┌──

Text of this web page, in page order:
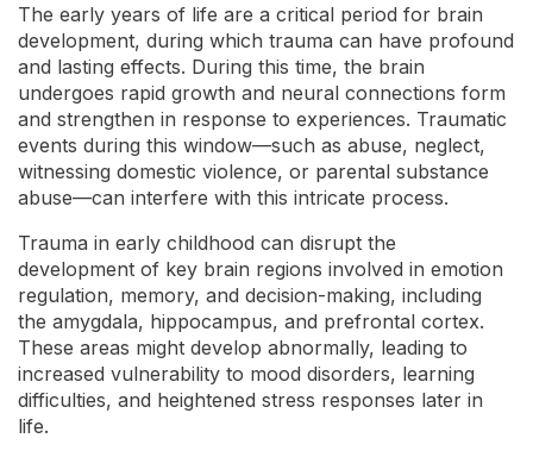
The early years of life are a critical period for brain
development, during which trauma can have profound
and lasting effects. During this time, the brain
undergoes rapid growth and neural connections form
and strengthen in response to experiences. Traumatic
events during this window—such as abuse, neglect,
witnessing domestic violence, or parental substance
abuse—can interfere with this intricate process.
Trauma in early childhood can disrupt the
development of key brain regions involved in emotion
regulation, memory, and decision-making, including
the amygdala, hippocampus, and prefrontal cortex.
These areas might develop abnormally, leading to
increased vulnerability to mood disorders, learning
difficulties, and heightened stress responses later in
life.
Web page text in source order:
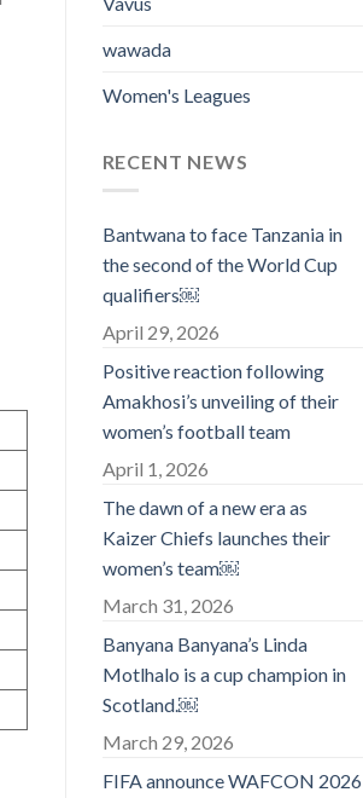
wawada
Women's Leagues
RECENT NEWS
Bantwana to face Tanzania in
the second of the World Cup
qualifiers￼
April 29, 2026
Positive reaction following
Amakhosi’s unveiling of their
women’s football team
April 1, 2026
The dawn of a new era as
Kaizer Chiefs launches their
women’s team￼
March 31, 2026
Banyana Banyana’s Linda
Motlhalo is a cup champion in
Scotland.￼
March 29, 2026
FIFA announce WAFCON 2026
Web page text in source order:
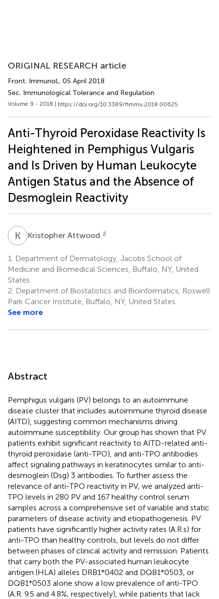
ORIGINAL RESEARCH article
Front. Immunol., 05 April 2018
Sec. Immunological Tolerance and Regulation
Volume 9 - 2018 | https://doi.org/10.3389/fimmu.2018.00625
Anti-Thyroid Peroxidase Reactivity Is
Heightened in Pemphigus Vulgaris
and Is Driven by Human Leukocyte
Antigen Status and the Absence of
Desmoglein Reactivity
K AKristopher Attwood 2
1.
Department of Dermatology, Jacobs School of
Medicine and Biomedical Sciences, Buffalo, NY, United
States
2. Department of Biostatistics and Bioinformatics, Roswell
Park Cancer Institute, Buffalo, NY, United States
See more
Abstract
Pemphigus vulgaris (PV) belongs to an autoimmune
disease cluster that includes autoimmune thyroid disease
(AITD), suggesting common mechanisms driving
autoimmune susceptibility. Our group has shown that PV
patients exhibit significant reactivity to AITD-related anti-
thyroid peroxidase (anti-TPO), and anti-TPO antibodies
affect signaling pathways in keratinocytes similar to anti-
desmoglein (Dsg) 3 antibodies. To further assess the
relevance of anti-TPO reactivity in PV, we analyzed anti-
TPO levels in 280 PV and 167 healthy control serum
samples across a comprehensive set of variable and static
parameters of disease activity and etiopathogenesis. PV
patients have significantly higher activity rates (A.R.s) for
anti-TPO than healthy controls, but levels do not differ
between phases of clinical activity and remission. Patients
that carry both the PV-associated human leukocyte
antigen (HLA) alleles DRB1*0402 and DQB1*0503, or
DQB1*0503 alone show a low prevalence of anti-TPO
(A.R. 9.5 and 4.8%, respectively), while patients that lack
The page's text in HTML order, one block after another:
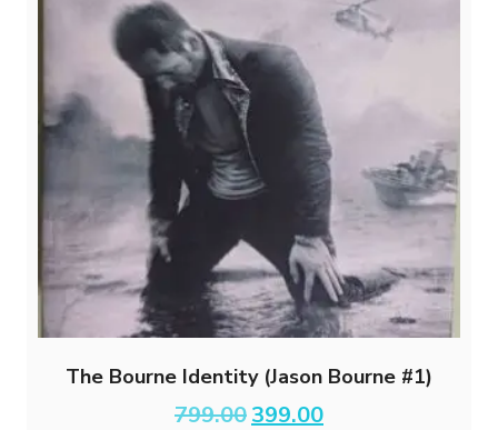
The Bourne Identity (Jason Bourne #1)
799.00 Original
399.00Current
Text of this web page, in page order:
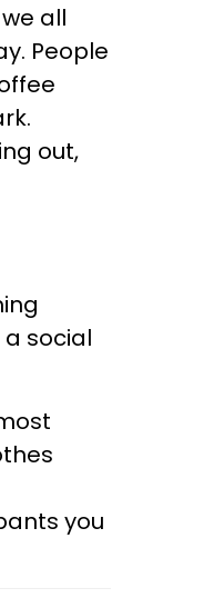
all
People
out,
social
you
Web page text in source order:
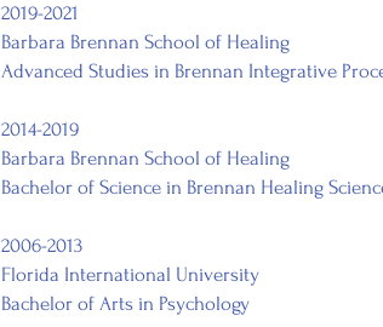
2019-2021
Barbara Brennan School of Healing
Advanced Studies in Brennan Integrative
2014-2019
Barbara Brennan School of Healing
Bachelor of Science in Brennan Healing
2006-2013
Florida International University
Bachelor of Arts in Psychology
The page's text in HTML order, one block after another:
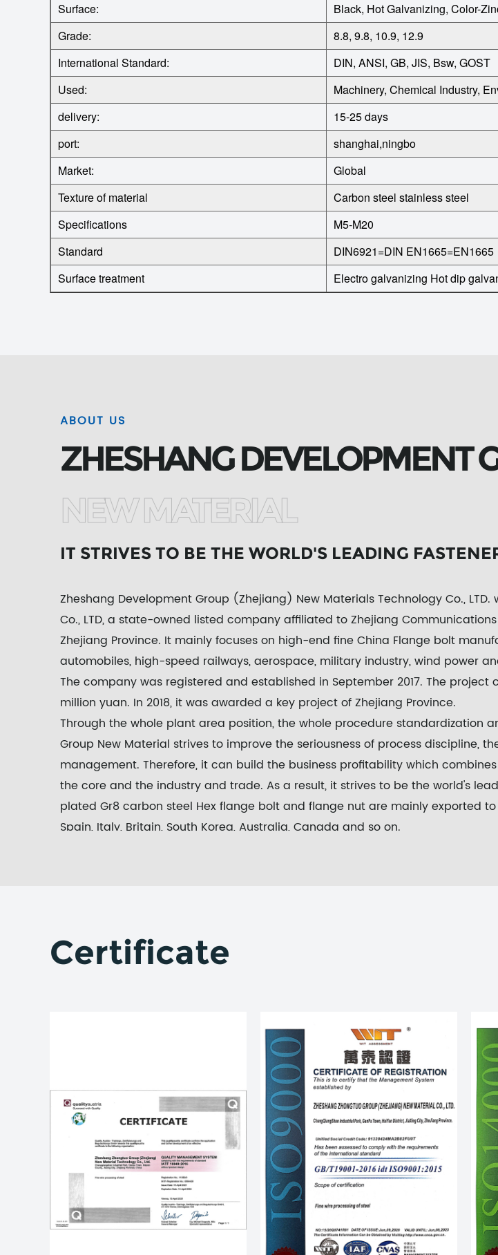
Surface:
Black, Hot Galvanizing, Color-
Grade:
8.8, 9.8, 10.9, 12.9
International Standard:
DIN, ANSI, GB, JIS, Bsw, GOST
Used:
Machinery, Chemical Industry,
delivery:
15-25 days
port:
shanghai,ningbo
Market:
Global
Texture of material
Carbon steel stainless steel
Specifications
M5-M20
Standard
DIN6921=DIN EN1665=EN1665
Surface treatment
Electro galvanizing Hot dip
ABOUT US
ZHESHANG DEVELOPMENT
NEW MATERIAL
IT STRIVES TO BE THE WORLD'S LEADING
Zheshang Development Group (Zhejiang) New Materials Technology Co.,
Co., LTD, a state-owned listed company affiliated to Zhejiang
Zhejiang Province. It mainly focuses on high-end fineChina Flange bolt
automobiles, high-speed railways, aerospace, military industry, wind power
The company was registered and established in September 2017. The
million yuan. In 2018, it was awarded a key project of Zhejiang Province.
Through the whole plant area position, the whole procedure standardization
Group New Material strives to improve the seriousness of process discipline,
management. Therefore, it can build the business profitability which
the core and the industry and trade. As a result, it strives to be the world's
plated Gr8 carbon steel Hex flange bolt and flange nutare mainly exported
Spain, Italy, Britain, South Korea, Australia, Canada and so on.
Certificate
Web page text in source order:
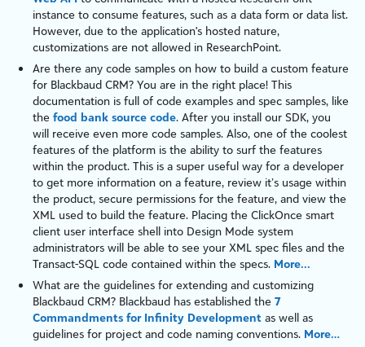
instance to consume features, such as a data form or data list.
However, due to the application's hosted nature,
customizations are not allowed in ResearchPoint.
Are there any code samples on how to build a custom feature
for Blackbaud CRM? You are in the right place! This
documentation is full of code examples and spec samples, like
the food bank source code. After you install our SDK, you
will receive even more code samples. Also, one of the coolest
features of the platform is the ability to surf the features
within the product. This is a super useful way for a developer
to get more information on a feature, review it’s usage within
the product, secure permissions for the feature, and view the
XML used to build the feature. Placing the ClickOnce smart
client user interface shell into Design Mode system
administrators will be able to see your XML spec files and the
Transact-SQL code contained within the specs. More...
What are the guidelines for extending and customizing
Blackbaud CRM? Blackbaud has established the 7
Commandments for Infinity Development as well as
guidelines for project and code naming conventions. More…
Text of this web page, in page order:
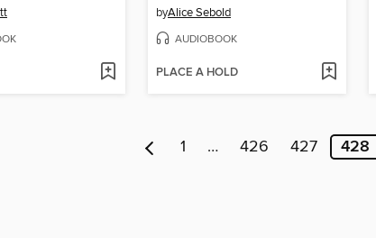
byAlice Sebold
AUDIOBOOK
PLACE A HOLD
1 … 426 427 428
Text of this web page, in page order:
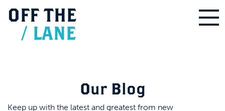
OFF THE
/ LANE
Our Blog
Keep up with the latest and greatest from new
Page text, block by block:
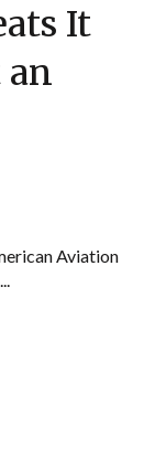
It
an
Aviation
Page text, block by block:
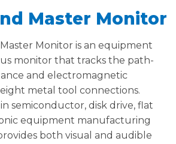
Master Monitor
Monitor is an equipment
monitor that tracks the path-
and electromagnetic
metal tool connections.
semiconductor, disk drive, flat
equipment manufacturing
both visual and audible
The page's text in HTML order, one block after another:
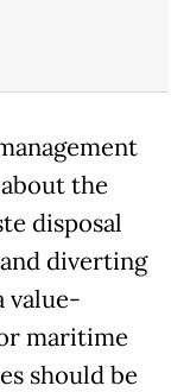
the
disposal
diverting
value-
maritime
should be
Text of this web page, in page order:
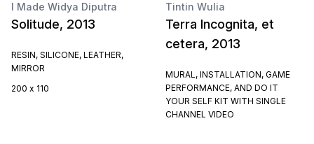
I Made Widya Diputra
Solitude, 2013
RESIN, SILICONE, LEATHER,
MIRROR
200 x 110
Tintin Wulia
Terra Incognita, et
cetera, 2013
MURAL, INSTALLATION, GAME
PERFORMANCE, AND DO IT
YOUR SELF KIT WITH SINGLE
CHANNEL VIDEO
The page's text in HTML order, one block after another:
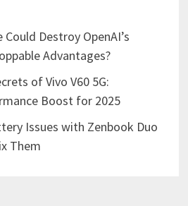
Could Destroy OpenAI’s
Advantages?
of Vivo V60 5G:
Boost for 2025
Issues with Zenbook Duo
Them
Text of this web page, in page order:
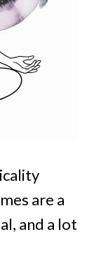
are a
and a lot
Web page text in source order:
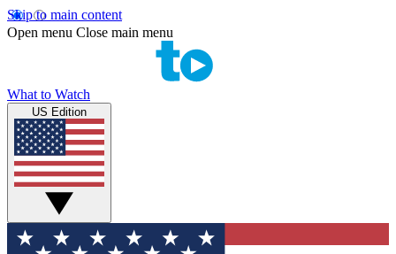
Skip to main content
Open menu Close main menu
What to Watch
US Edition
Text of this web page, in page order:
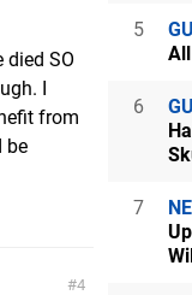
died SO
I
from
be
4
5
6
7
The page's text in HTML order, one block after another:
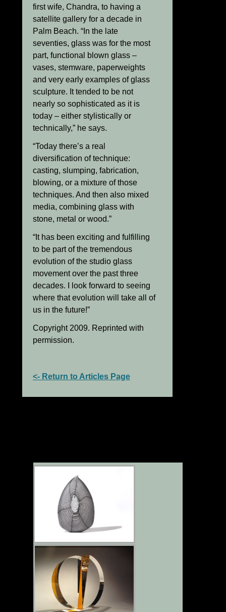
first wife, Chandra, to having a
satellite gallery for a decade in
Palm Beach. “In the late
seventies, glass was for the most
part, functional blown glass –
vases, stemware, paperweights
and very early examples of glass
sculpture. It tended to be not
nearly so sophisticated as it is
today – either stylistically or
technically,” he says.
“Today there’s a real
diversification of technique:
casting, slumping, fabrication,
blowing, or a mixture of those
techniques. And then also mixed
media, combining glass with
stone, metal or wood.”
“It has been exciting and fulfilling
to be part of the tremendous
evolution of the studio glass
movement over the past three
decades. I look forward to seeing
where that evolution will take all of
us in the future!”
Copyright 2009. Reprinted with
permission.
<- Return to Articles Page

└──

§ About this task
An exact copy of the material above is required, minus its images.

§ Response to this task
Text of this web page, in page order:
The early years of life are a critical period for brain
development, during which trauma can have profound
and lasting effects. During this time, the brain
undergoes rapid growth and neural connections form
and strengthen in response to experiences. Traumatic
events during this window—such as abuse, neglect,
witnessing domestic violence, or parental substance
abuse—can interfere with this intricate process.
Trauma in early childhood can disrupt the
development of key brain regions involved in emotion
regulation, memory, and decision-making, including
the amygdala, hippocampus, and prefrontal cortex.
These areas might develop abnormally, leading to
increased vulnerability to mood disorders, learning
difficulties, and heightened stress responses later in
life.
Web page text in source order:
wawada
Women's Leagues
RECENT NEWS
Bantwana to face Tanzania in
the second of the World Cup
qualifiers
April 29, 2026
Positive reaction following
Amakhosi’s unveiling of their
women’s football team
April 1, 2026
The dawn of a new era as
Kaizer Chiefs launches their
women’s team
March 31, 2026
Banyana Banyana’s Linda
Motlhalo is a cup champion in
Scotland.
March 29, 2026
FIFA announce WAFCON 2026
Web page text in source order:
ORIGINAL RESEARCH article
Front. Immunol., 05 April 2018
Sec. Immunological Tolerance and Regulation
Volume 9 - 2018 | https://doi.org/10.3389/fimmu.2018.00625
Anti-Thyroid Peroxidase Reactivity Is
Heightened in Pemphigus Vulgaris
and Is Driven by Human Leukocyte
Antigen Status and the Absence of
Desmoglein Reactivity
K AKristopher Attwood 2
1.
Department of Dermatology, Jacobs School of
Medicine and Biomedical Sciences, Buffalo, NY, United
States
2. Department of Biostatistics and Bioinformatics, Roswell
Park Cancer Institute, Buffalo, NY, United States
See more
Abstract
Pemphigus vulgaris (PV) belongs to an autoimmune
disease cluster that includes autoimmune thyroid disease
(AITD), suggesting common mechanisms driving
autoimmune susceptibility. Our group has shown that PV
patients exhibit significant reactivity to AITD-related anti-
thyroid peroxidase (anti-TPO), and anti-TPO antibodies
affect signaling pathways in keratinocytes similar to anti-
desmoglein (Dsg) 3 antibodies. To further assess the
relevance of anti-TPO reactivity in PV, we analyzed anti-
TPO levels in 280 PV and 167 healthy control serum
samples across a comprehensive set of variable and static
parameters of disease activity and etiopathogenesis. PV
patients have significantly higher activity rates (A.R.s) for
anti-TPO than healthy controls, but levels do not differ
between phases of clinical activity and remission. Patients
that carry both the PV-associated human leukocyte
antigen (HLA) alleles DRB1*0402 and DQB1*0503, or
DQB1*0503 alone show a low prevalence of anti-TPO
(A.R. 9.5 and 4.8%, respectively), while patients that lack
The page's text in HTML order, one block after another:
The Bourne Identity (Jason Bourne #1)
799.00 Original
399.00Current
Text of this web page, in page order:
all
People
out,
social
you
Web page text in source order:
2019-2021
Barbara Brennan School of Healing
Advanced Studies in Brennan Integrative
2014-2019
Barbara Brennan School of Healing
Bachelor of Science in Brennan Healing
2006-2013
Florida International University
Bachelor of Arts in Psychology
The page's text in HTML order, one block after another:
Surface:
Black, Hot Galvanizing, Color-
Grade:
8.8, 9.8, 10.9, 12.9
International Standard:
DIN, ANSI, GB, JIS, Bsw, GOST
Used:
Machinery, Chemical Industry,
delivery:
15-25 days
port:
shanghai,ningbo
Market:
Global
Texture of material
Carbon steel stainless steel
Specifications
M5-M20
Standard
DIN6921=DIN EN1665=EN1665
Surface treatment
Electro galvanizing Hot dip
ABOUT US
ZHESHANG DEVELOPMENT
NEW MATERIAL
IT STRIVES TO BE THE WORLD'S LEADING
Zheshang Development Group (Zhejiang) New Materials Technology Co.,
Co., LTD, a state-owned listed company affiliated to Zhejiang
Zhejiang Province. It mainly focuses on high-end fineChina Flange bolt
automobiles, high-speed railways, aerospace, military industry, wind power
The company was registered and established in September 2017. The
million yuan. In 2018, it was awarded a key project of Zhejiang Province.
Through the whole plant area position, the whole procedure standardization
Group New Material strives to improve the seriousness of process discipline,
management. Therefore, it can build the business profitability which
the core and the industry and trade. As a result, it strives to be the world's
plated Gr8 carbon steel Hex flange bolt and flange nutare mainly exported
Spain, Italy, Britain, South Korea, Australia, Canada and so on.
Certificate
Web page text in source order:
instance to consume features, such as a data form or data list.
However, due to the application's hosted nature,
customizations are not allowed in ResearchPoint.
Are there any code samples on how to build a custom feature
for Blackbaud CRM? You are in the right place! This
documentation is full of code examples and spec samples, like
the food bank source code. After you install our SDK, you
will receive even more code samples. Also, one of the coolest
features of the platform is the ability to surf the features
within the product. This is a super useful way for a developer
to get more information on a feature, review it’s usage within
the product, secure permissions for the feature, and view the
XML used to build the feature. Placing the ClickOnce smart
client user interface shell into Design Mode system
administrators will be able to see your XML spec files and the
Transact-SQL code contained within the specs. More...
What are the guidelines for extending and customizing
Blackbaud CRM? Blackbaud has established the 7
Commandments for Infinity Development as well as
guidelines for project and code naming conventions. More…
Text of this web page, in page order:
byAlice Sebold
AUDIOBOOK
PLACE A HOLD
1 … 426 427 428
Text of this web page, in page order:
OFF THE
/ LANE
Our Blog
Keep up with the latest and greatest from new
Page text, block by block:
It
an
Aviation
Page text, block by block:
Master Monitor
Monitor is an equipment
monitor that tracks the path-
and electromagnetic
metal tool connections.
semiconductor, disk drive, flat
equipment manufacturing
both visual and audible
The page's text in HTML order, one block after another:
the
disposal
diverting
value-
maritime
should be
Text of this web page, in page order:
I Made Widya Diputra
Solitude, 2013
RESIN, SILICONE, LEATHER,
MIRROR
200 x 110
Tintin Wulia
Terra Incognita, et
cetera, 2013
MURAL, INSTALLATION, GAME
PERFORMANCE, AND DO IT
YOUR SELF KIT WITH SINGLE
CHANNEL VIDEO
The page's text in HTML order, one block after another:
Could Destroy OpenAI’s
Advantages?
of Vivo V60 5G:
Boost for 2025
Issues with Zenbook Duo
Them
Text of this web page, in page order:
are a
and a lot
Web page text in source order:
Skip to main content
Open menu Close main menu
What to Watch
US Edition
Text of this web page, in page order:
died SO
I
from
be
4
5
6
7
The page's text in HTML order, one block after another:
first wife, Chandra, to having a
satellite gallery for a decade in
Palm Beach. “In the late
seventies, glass was for the most
part, functional blown glass –
vases, stemware, paperweights
and very early examples of glass
sculpture. It tended to be not
nearly so sophisticated as it is
today – either stylistically or
technically,” he says.
“Today there’s a real
diversification of technique:
casting, slumping, fabrication,
blowing, or a mixture of those
techniques. And then also mixed
media, combining glass with
stone, metal or wood.”
“It has been exciting and fulfilling
to be part of the tremendous
evolution of the studio glass
movement over the past three
decades. I look forward to seeing
where that evolution will take all of
us in the future!”
Copyright 2009. Reprinted with
permission.
<- Return to Articles Page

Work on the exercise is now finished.